My name is, John Mangini, and I am in recovery. I come from a place where homelessness, isolation, desperation, and a bankrupt soul were easily submitted in an attempt to fulfill a craving for alcohol and drugs which was never satisfied but only intensified. I possessed an insidious skill set (if one could even consider it that) which included: theft, narcotics sale and manufacture, and in the end pan handling. When drunk or stoned I had tendencies to lie, cheat, steal, and/or abuse (mentally and/or physically) anyone who stood in my way.
I am 22, and come from the small shore town of Brielle. Known for its fishing tourism and bars – but talk to any resident about the growing heroin epidemic and its presence will be acknowledged even in these suburban areas. Growing up my buddies and I enjoyed body boarding which was something I obsessively practiced with hopes of one day going pro, and riding massive waves around the world – the way my mentors did. With that came the surfer and hippie lifestyle – and with that entered all sorts of alcohol and drugs – at around the age of 14. I didn’t think at age 16 that my recreational use of alcohol, weed, occasional pills, and hallucinogens would have been ending up on skid row – drinking Everclear and shooting dope. By the time I was 20 I had progressed to that.
My family had detached. So did my friends. I was unemployable, depending on criminal acts to support a physical and mental drug dependency. All self-esteem, dreams, goals, and hobbies went to the way side as my disease took immediate priority. Hell, I couldn’t even eat or sleep until I was right and loaded. I had reached a point of tolerance where the effect alcohol and drugs produced was no longer sufficient. I was an atheist and only the fear of the unknown deterred me from suicide. Thank God.
The last day of my active addiction is a vivid memory. By this time I had been in 4 rehabs, an IOP, 3 halfway houses, and a Methadone Program – as well as numerous psychiatric interventions and trips to flight decks. Upon leaving all of these facilities I would maybe get a few days, weeks, and sometimes even months sober….ending eventually with me believing the lie that this time would be different.
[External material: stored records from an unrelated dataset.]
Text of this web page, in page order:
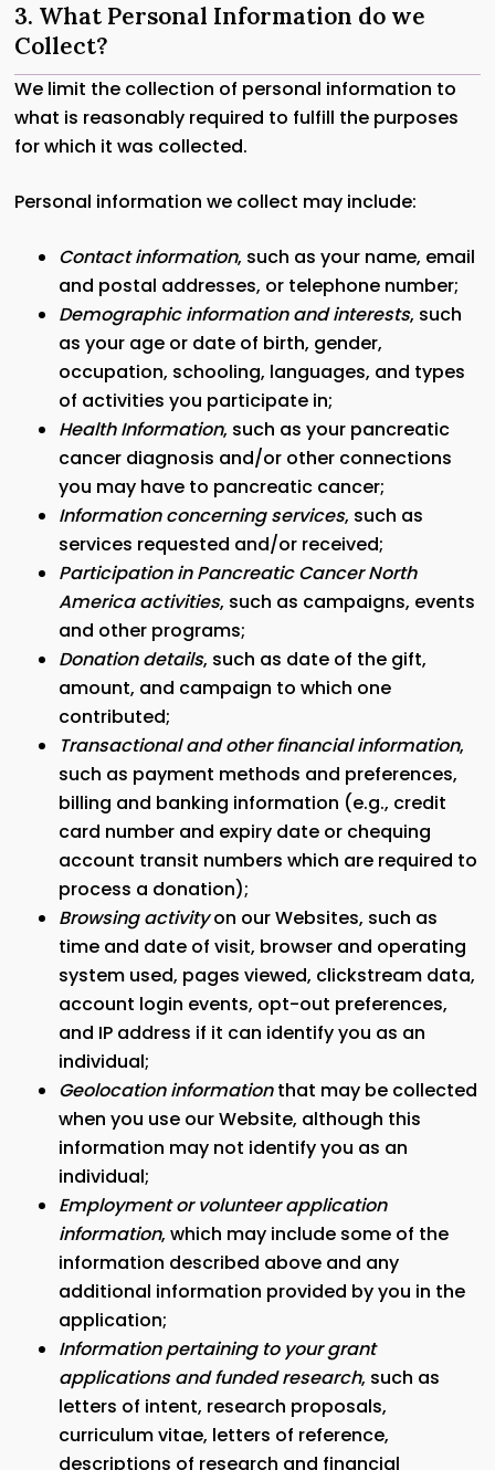
3. What Personal Information do we
Collect?
We limit the collection of personal information to
what is reasonably required to fulfill the purposes
for which it was collected.
Personal information we collect may include:
Contact information, such as your name, email
and postal addresses, or telephone number;
Demographic information and interests, such
as your age or date of birth, gender,
occupation, schooling, languages, and types
of activities you participate in;
Health Information, such as your pancreatic
cancer diagnosis and/or other connections
you may have to pancreatic cancer;
Information concerning services, such as
services requested and/or received;
Participation in Pancreatic Cancer North
America activities, such as campaigns, events
and other programs;
Donation details, such as date of the gift,
amount, and campaign to which one
contributed;
Transactional and other financial information,
such as payment methods and preferences,
billing and banking information (e.g., credit
card number and expiry date or chequing
account transit numbers which are required to
process a donation);
Browsing activityon our Websites, such as
time and date of visit, browser and operating
system used, pages viewed, clickstream data,
account login events, opt-out preferences,
and IP address if it can identify you as an
individual;
Geolocation informationthat may be collected
when you use our Website, although this
information may not identify you as an
individual;
Employment or volunteer application
information, which may include some of the
information described above and any
additional information provided by you in the
application;
Information pertaining to your grant
applications and funded research, such as
letters of intent, research proposals,
curriculum vitae, letters of reference,
descriptions of research and financial
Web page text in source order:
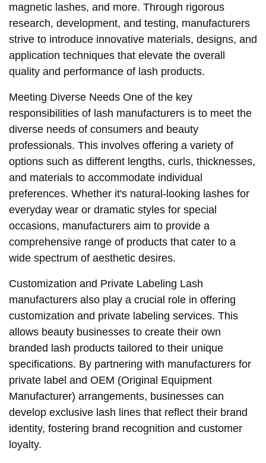
magnetic lashes, and more. Through rigorous
research, development, and testing, manufacturers
strive to introduce innovative materials, designs, and
application techniques that elevate the overall
quality and performance of lash products.
Meeting Diverse Needs One of the key
responsibilities of lash manufacturers is to meet the
diverse needs of consumers and beauty
professionals. This involves offering a variety of
options such as different lengths, curls, thicknesses,
and materials to accommodate individual
preferences. Whether it's natural-looking lashes for
everyday wear or dramatic styles for special
occasions, manufacturers aim to provide a
comprehensive range of products that cater to a
wide spectrum of aesthetic desires.
Customization and Private Labeling Lash
manufacturers also play a crucial role in offering
customization and private labeling services. This
allows beauty businesses to create their own
branded lash products tailored to their unique
specifications. By partnering with manufacturers for
private label and OEM (Original Equipment
Manufacturer) arrangements, businesses can
develop exclusive lash lines that reflect their brand
identity, fostering brand recognition and customer
loyalty.
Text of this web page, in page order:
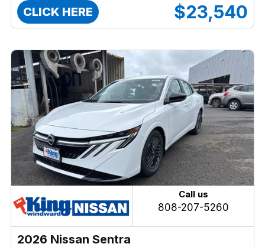
CLICK HERE $23,540
Call us
808-207-5260
2026 Nissan Sentra
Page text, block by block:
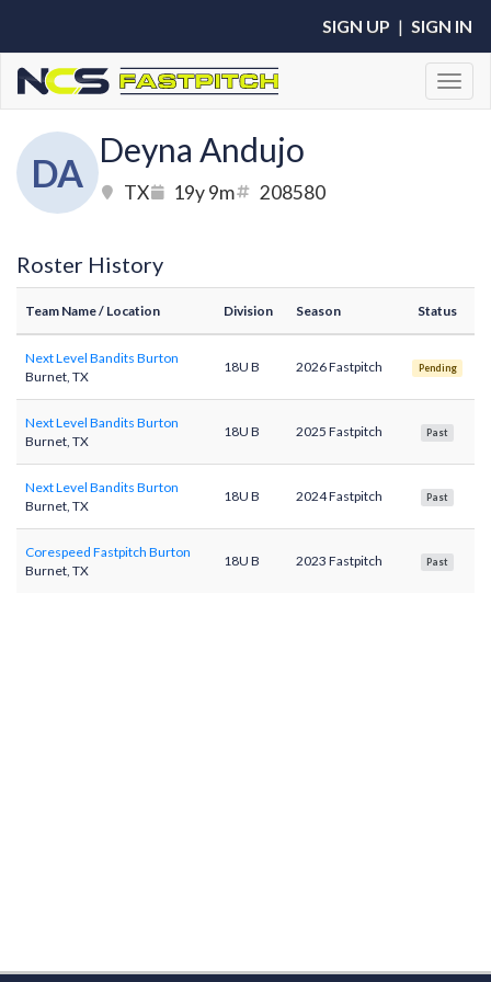
SIGN UP | SIGN IN
DA
Deyna Andujo
TX 19y 9m 208580
Roster History
Team Name/ Location Division Season Status
Next Level Bandits Burton
Burnet, TX
18U B 2026 Fastpitch Pending
Next Level Bandits Burton
Burnet, TX
18U B 2025 Fastpitch Past
Next Level Bandits Burton
Burnet, TX
18U B 2024 Fastpitch Past
Corespeed Fastpitch Burton
Burnet, TX
18U B 2023 Fastpitch Past
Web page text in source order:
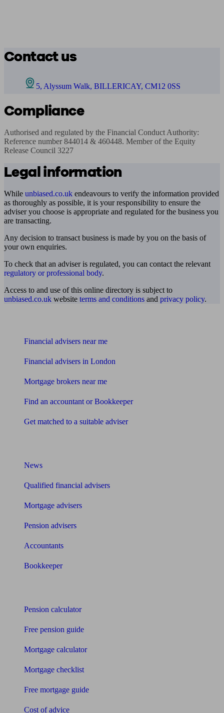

On September 19th, 2012 there was no longer a lie to believe. I was using to no avail, but fear of sobriety hindered me. There was a mustard seed planted about sobriety, and a microscopic particle of willingness inside of me to pursue this life. September 19th was my first day with a clean urine, I arrived in rehab 4 days prior, detoxing almost cold turkey, under a doctor’s supervision. God landed me in that rehab. I say this because it contradicted everything my will intended for me. I could not keep me sober, and I still cannot keep myself sober.
Now, but for the grace of that same God, almost 2 years later I am still sober. That dreaded word “God” was one that I was in full flight from for a long time. When I got sober, I entered into a 12-step program. It wasn’t my first rodeo with the rooms, but this time reflecting on my experience, I quickly saw where I had always failed. Staying sober was not possible left to my own devices. About 1 month sober I remember saying this prayer, “Hey God, I don’t know who or what you are, but I need your help.”
Now I would be lying if I said I had a white light experience at that very moment. For a long time after, I said that prayer and I did not believe that any change had occurred or spirituality had entered into my life. However looking back, in retrospect, I can see this Power working in my life. Not to say it wasn’t always present, Hell, the fact that I am alive illustrates that, but the abrupt spiritual experience lies in the ability to see him working.
Shortly after this prayer a friend came into my life armed with the truth about his disease in a way which carried depth and weight to the degree that I trusted him, and I identified with him. I was willing to follow his suggestions – in turn he taught me about service and spiritual principles. He also taught me that recovery is an inside job and I must be willing to grow every day.
Today I am free…. Through the blessings of God, service to others, my continuous membership, and attendance at a 12-step fellowship I have been able to stay sober. I can confidently say I am comfortable with my sobriety. Today I have the opportunity to be helpful to other men. I am an employee at a nursing home where I am able to be of service as well. As for my body boarding career – I have finally picked up where I left off at age 16. A professional career is on the horizon. Not the mention I enjoy nothing more than being in the water. My family for the most part is back in my life. They are really the people I took to and put through Hell.
I pray this life continues, and for anybody struggling I hope God brings them serenity.